D’un coup de scalpel, Mehdi Hakimi incise de haut en bas, sur une cinquantaine de centimètres. D’abord la peau, puis trois couches musculaires et, enfin, le péritoine, membrane fibreuse qui recouvre l’abdomen. Un filet de sang coule sur le flanc rasé à nu de l’animal anesthésié, une Rouge des prés de quelque 800 kilogrammes, immobilisée contre le mur de pierre de la minuscule étable.
« Ça sert plus à rien d’avoir des contractions, mémère », lance d’une voix douce le vétérinaire en enfonçant ses deux bras dans le corps massif de la vache, à la recherche de son utérus. A l’intérieur, un veau « petit mais trop rond des cuisses pour passer », confirme Mehdi Hakimi, qui exerce depuis dix-huit ans.
Voilà moins de trente minutes que l’éleveur d’un cheptel de soixante-dix vaches allaitantes de Vaiges (Mayenne) a appelé le cabinet de la commune pour prévenir du vêlage difficile. « Une césarienne peut créer de grosses souffrances pour l’animal, alors plus tôt on s’y prend, mieux c’est », résume Mehdi Hakimi, la blouse plastique vert amande maculée de sang.
Les pattes du veau sont enfin sorties, mais il faudra toute la force de ce grand gaillard de 46 ans et de l’éleveur pour tirer le nouveau-né hors de la matrice maternelle. Au mois de mars, pic des naissances dans ce coin de pâturages verdoyants, Mehdi Hakimi peut réaliser jusqu’à six « obstétriques » en vingt-quatre heures.
Des déserts de soins
Dans les campagnes françaises, les médecins capables de réaliser ces opérations d’urgence sont de moins en moins nombreux. Sur les 18 500 vétérinaires que compte le pays, seuls 4 000 exercent encore « en rural », selon le président de l’ordre, Jacques Guérin.

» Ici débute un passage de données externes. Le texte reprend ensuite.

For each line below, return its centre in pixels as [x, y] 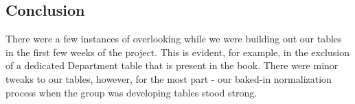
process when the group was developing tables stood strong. [131, 92]
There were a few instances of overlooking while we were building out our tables [174, 39]
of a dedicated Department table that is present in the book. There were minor [172, 65]
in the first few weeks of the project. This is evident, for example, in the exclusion [177, 52]
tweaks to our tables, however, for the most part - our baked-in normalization [169, 78]
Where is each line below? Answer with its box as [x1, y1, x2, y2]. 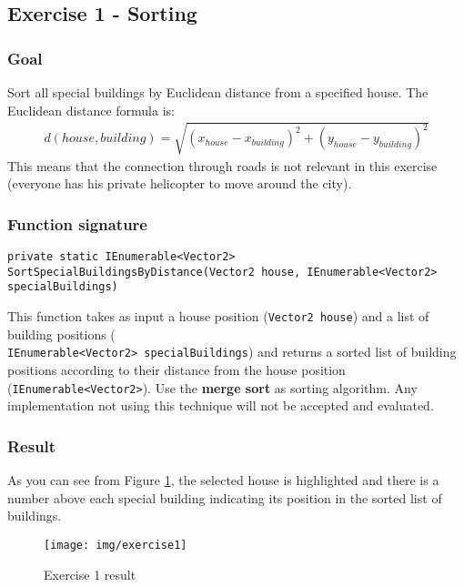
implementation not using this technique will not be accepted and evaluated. [7, 396, 434, 415]
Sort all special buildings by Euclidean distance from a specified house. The [7, 83, 429, 101]
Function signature [7, 212, 147, 235]
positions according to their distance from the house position [7, 360, 346, 380]
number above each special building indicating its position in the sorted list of [7, 488, 442, 507]
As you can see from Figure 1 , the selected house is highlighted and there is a [7, 471, 439, 490]
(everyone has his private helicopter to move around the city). [7, 174, 352, 193]
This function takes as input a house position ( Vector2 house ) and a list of [7, 307, 429, 326]
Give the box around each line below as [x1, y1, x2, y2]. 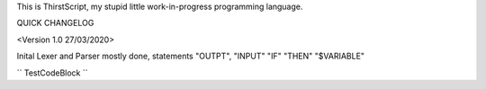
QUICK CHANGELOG [16, 18, 94, 29]
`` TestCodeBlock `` [16, 67, 89, 78]
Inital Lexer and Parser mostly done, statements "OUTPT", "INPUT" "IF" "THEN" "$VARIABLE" [16, 50, 364, 62]
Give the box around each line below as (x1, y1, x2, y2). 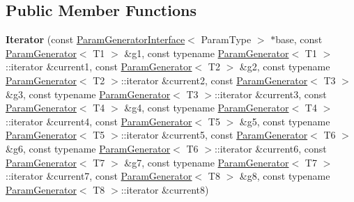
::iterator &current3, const (214, 86, 327, 101)
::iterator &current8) (121, 182, 209, 196)
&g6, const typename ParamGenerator (6, 141, 171, 155)
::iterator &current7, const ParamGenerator (6, 169, 192, 183)
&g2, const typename (239, 59, 330, 74)
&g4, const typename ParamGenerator (124, 100, 289, 115)
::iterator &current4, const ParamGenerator (6, 114, 192, 128)
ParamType (201, 32, 252, 47)
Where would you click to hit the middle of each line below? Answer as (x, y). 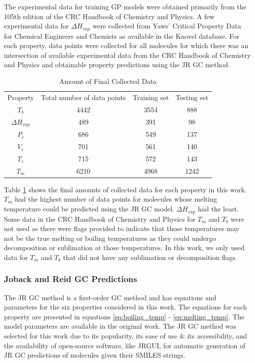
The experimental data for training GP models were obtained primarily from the (125, 6)
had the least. (218, 209)
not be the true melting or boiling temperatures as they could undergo (110, 238)
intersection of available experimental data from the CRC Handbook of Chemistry (127, 55)
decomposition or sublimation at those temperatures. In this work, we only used (124, 247)
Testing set (192, 97)
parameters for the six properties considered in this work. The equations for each (126, 307)
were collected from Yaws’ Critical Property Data (167, 26)
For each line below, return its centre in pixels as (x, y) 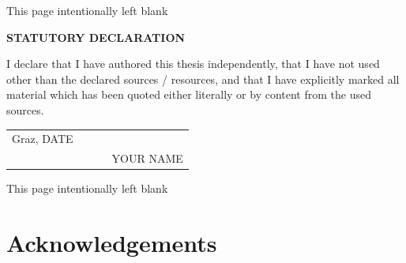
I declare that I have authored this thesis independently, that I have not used (193, 64)
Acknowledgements (112, 243)
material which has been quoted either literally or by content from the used (189, 94)
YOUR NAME (147, 158)
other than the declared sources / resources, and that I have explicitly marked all (203, 79)
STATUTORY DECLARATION (96, 37)
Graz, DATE (43, 139)
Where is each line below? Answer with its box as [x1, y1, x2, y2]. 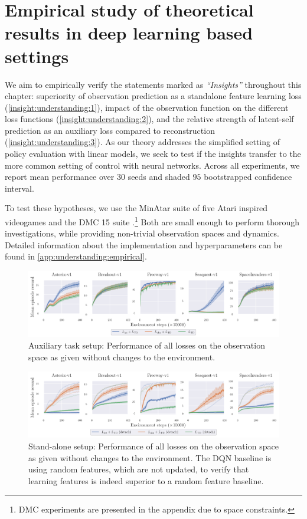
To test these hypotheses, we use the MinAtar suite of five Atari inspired [5, 202, 268, 214]
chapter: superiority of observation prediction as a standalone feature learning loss [5, 90, 302, 102]
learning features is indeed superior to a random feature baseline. [28, 474, 264, 487]
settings [5, 44, 69, 68]
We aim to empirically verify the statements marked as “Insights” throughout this [5, 78, 302, 90]
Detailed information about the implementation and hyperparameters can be [5, 238, 283, 251]
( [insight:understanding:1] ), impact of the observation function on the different [5, 101, 289, 113]
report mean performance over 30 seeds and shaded [5, 170, 190, 183]
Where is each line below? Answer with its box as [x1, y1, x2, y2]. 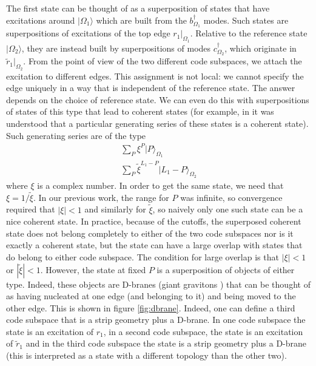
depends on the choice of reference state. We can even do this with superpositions [6, 93, 309, 106]
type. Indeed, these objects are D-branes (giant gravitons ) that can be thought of [6, 277, 311, 290]
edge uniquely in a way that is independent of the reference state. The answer [6, 81, 295, 94]
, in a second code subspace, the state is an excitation [103, 325, 303, 337]
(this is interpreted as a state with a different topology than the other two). [6, 349, 287, 362]
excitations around [6, 13, 75, 26]
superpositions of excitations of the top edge [6, 27, 170, 39]
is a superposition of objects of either [156, 263, 295, 276]
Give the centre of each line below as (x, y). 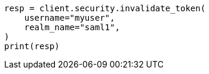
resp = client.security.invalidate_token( (105, 8)
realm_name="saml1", (72, 27)
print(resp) (32, 46)
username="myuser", (70, 18)
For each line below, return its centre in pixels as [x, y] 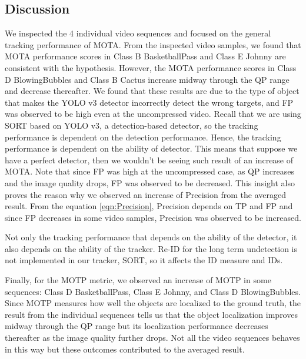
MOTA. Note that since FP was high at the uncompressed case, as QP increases [149, 171]
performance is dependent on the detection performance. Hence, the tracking [143, 137]
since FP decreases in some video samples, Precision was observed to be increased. [153, 217]
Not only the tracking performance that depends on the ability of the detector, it [151, 237]
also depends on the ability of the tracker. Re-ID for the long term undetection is [151, 248]
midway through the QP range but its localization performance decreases [137, 326]
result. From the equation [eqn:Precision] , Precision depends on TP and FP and [149, 206]
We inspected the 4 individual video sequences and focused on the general [138, 33]
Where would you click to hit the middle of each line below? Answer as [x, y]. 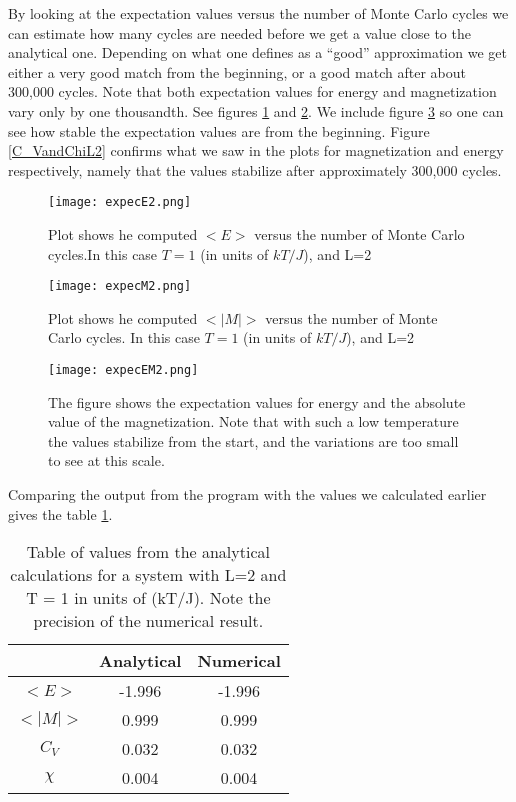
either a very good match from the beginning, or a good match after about [237, 71]
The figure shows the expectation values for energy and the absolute [257, 401]
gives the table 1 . [60, 513]
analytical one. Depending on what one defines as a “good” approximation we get [257, 52]
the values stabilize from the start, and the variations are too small [253, 440]
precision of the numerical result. [148, 621]
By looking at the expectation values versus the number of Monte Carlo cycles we [258, 13]
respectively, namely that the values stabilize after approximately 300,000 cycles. [255, 169]
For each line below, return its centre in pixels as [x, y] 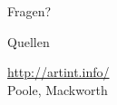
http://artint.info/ [58, 72]
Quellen [29, 41]
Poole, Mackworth [58, 89]
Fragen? [29, 11]
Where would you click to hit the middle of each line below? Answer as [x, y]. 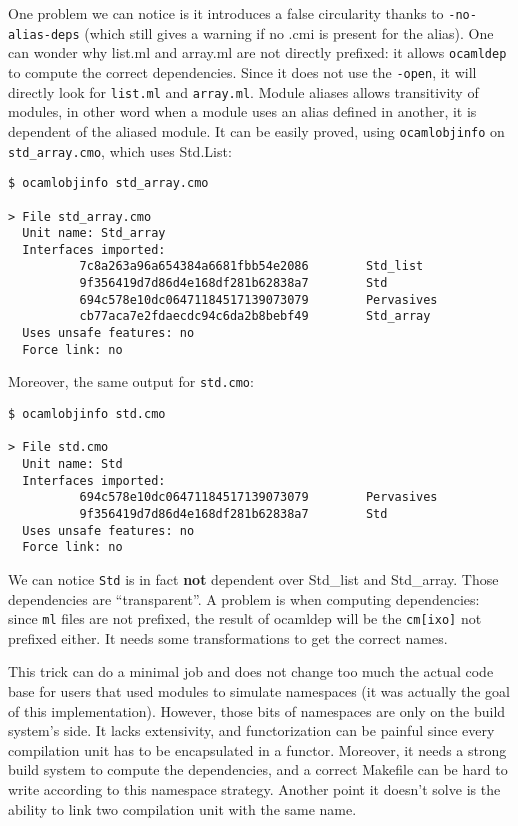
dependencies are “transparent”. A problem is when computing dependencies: [244, 598]
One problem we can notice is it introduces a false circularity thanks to [226, 13]
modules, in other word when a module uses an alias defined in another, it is [242, 111]
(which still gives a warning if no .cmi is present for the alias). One [289, 32]
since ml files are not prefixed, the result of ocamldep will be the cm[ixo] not [245, 618]
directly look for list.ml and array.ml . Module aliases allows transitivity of [243, 91]
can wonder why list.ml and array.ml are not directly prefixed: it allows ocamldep [257, 52]
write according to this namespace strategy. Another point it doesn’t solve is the [254, 789]
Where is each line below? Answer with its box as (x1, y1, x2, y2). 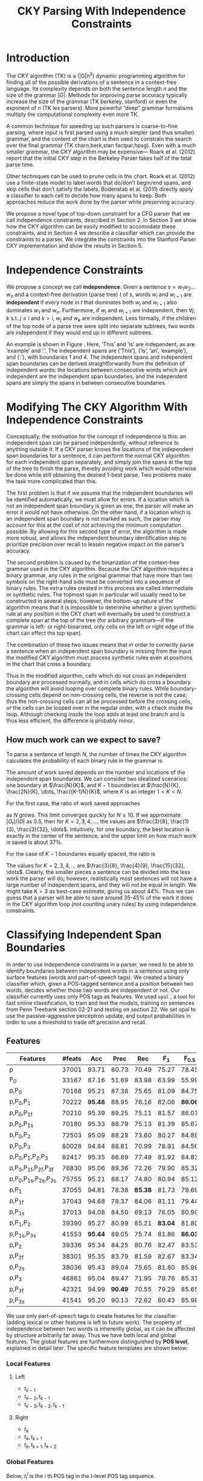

La plupart des professionnels se tournent de plus en plus vers « la canine », le soin des animaux de compagnie, devenu économiquement plus rentable et surtout moins contraignant pour la vie personnelle. Une pénurie qui pourrait s’empirer « d’ici cinq à dix ans », prévient Jacques Guérin, avec le départ en retraite d’une importante partie de ces professionnels, dont 44 % ont plus de 50 ans.
Déjà, certaines régions connaissent une carence de vétérinaires, qui crée des déserts de soins. Dans l’Oise, le nord de l’Indre ou encore en Corrèze, des éleveurs se retrouvent sans solution d’urgence pour leur cheptel.
« Après 23 heures, il n’y a plus de vétos de garde entre Marseille et Gap », soit 180 kilomètres et deux heures de route, déplore Pierre Romantzoff, 62 ans, installé dans les Hautes-Alpes. A Sarlat (Dordogne), où on peine à trouver des spécialistes pour les élevages aviaires, le périmètre d’action des vétérinaires est désormais de 50 kilomètres, contre une vingtaine voilà encore quinze ans.